*Data to process*
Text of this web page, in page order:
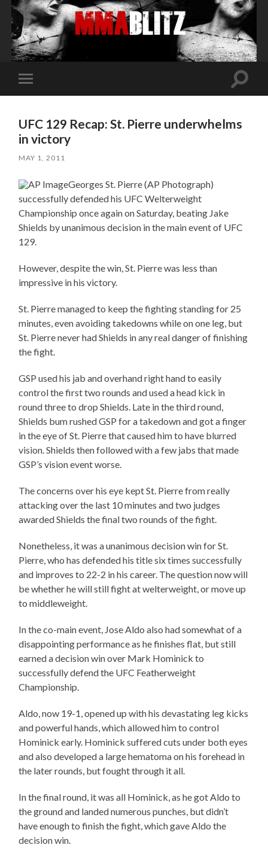
Toggle
mobile
Toggle
UFC 129 Recap: St. Pierre underwhelms
in victory
MAY 1, 2011
Georges St. Pierre (AP Photograph)
successfully defended his UFC Welterweight
Championship once again on Saturday, beating Jake
Shields by unanimous decision in the main event of UFC
129.
However, despite the win, St. Pierre was less than
impressive in his victory.
St. Pierre managed to keep the fighting standing for 25
minutes, even avoiding takedowns while on one leg, but
St. Pierre never had Shields in any real danger of finishing
the fight.
GSP used his jab and overhand right hand to easily
control the first two rounds and used a head kick in
round three to drop Shields. Late in the third round,
Shields bum rushed GSP for a takedown and got a finger
in the eye of St. Pierre that caused him to have blurred
vision. Shields then followed with a few jabs that made
GSP’s vision event worse.
The concerns over his eye kept St. Pierre from really
attacking over the last 10 minutes and two judges
awarded Shields the final two rounds of the fight.
Nonetheless, it was a unanimous decision win for St.
Pierre, who has defended his title six times successfully
and improves to 22-2 in his career. The question now will
be whether he will still fight at welterweight, or move up
to middleweight.
In the co-main event, Jose Aldo also had somewhat of a
disappointing performance as he finishes flat, but still
earned a decision win over Mark Hominick to
successfully defend the UFC Featherweight
Championship.
Aldo, now 19-1, opened up with his devastating leg kicks
and powerful hands, which allowed him to control
Hominick early. Hominick suffered cuts under both eyes
and also developed a large hematoma on his forehead in
the later rounds, but fought through it all.
In the final round, it was all Hominick, as he got Aldo to
the ground and landed numerous punches, but didn’t
have enough to finish the fight, which gave Aldo the
decision win.

*Goal of the exercise*
Line by line, output the material above exactly, passing over the pictures.

*Solution to this exercise*
Text of this web page, in page order:
Toggle
mobile
Toggle
UFC 129 Recap: St. Pierre underwhelms
in victory
MAY 1, 2011
Georges St. Pierre (AP Photograph)
successfully defended his UFC Welterweight
Championship once again on Saturday, beating Jake
Shields by unanimous decision in the main event of UFC
129.
However, despite the win, St. Pierre was less than
impressive in his victory.
St. Pierre managed to keep the fighting standing for 25
minutes, even avoiding takedowns while on one leg, but
St. Pierre never had Shields in any real danger of finishing
the fight.
GSP used his jab and overhand right hand to easily
control the first two rounds and used a head kick in
round three to drop Shields. Late in the third round,
Shields bum rushed GSP for a takedown and got a finger
in the eye of St. Pierre that caused him to have blurred
vision. Shields then followed with a few jabs that made
GSP’s vision event worse.
The concerns over his eye kept St. Pierre from really
attacking over the last 10 minutes and two judges
awarded Shields the final two rounds of the fight.
Nonetheless, it was a unanimous decision win for St.
Pierre, who has defended his title six times successfully
and improves to 22-2 in his career. The question now will
be whether he will still fight at welterweight, or move up
to middleweight.
In the co-main event, Jose Aldo also had somewhat of a
disappointing performance as he finishes flat, but still
earned a decision win over Mark Hominick to
successfully defend the UFC Featherweight
Championship.
Aldo, now 19-1, opened up with his devastating leg kicks
and powerful hands, which allowed him to control
Hominick early. Hominick suffered cuts under both eyes
and also developed a large hematoma on his forehead in
the later rounds, but fought through it all.
In the final round, it was all Hominick, as he got Aldo to
the ground and landed numerous punches, but didn’t
have enough to finish the fight, which gave Aldo the
decision win.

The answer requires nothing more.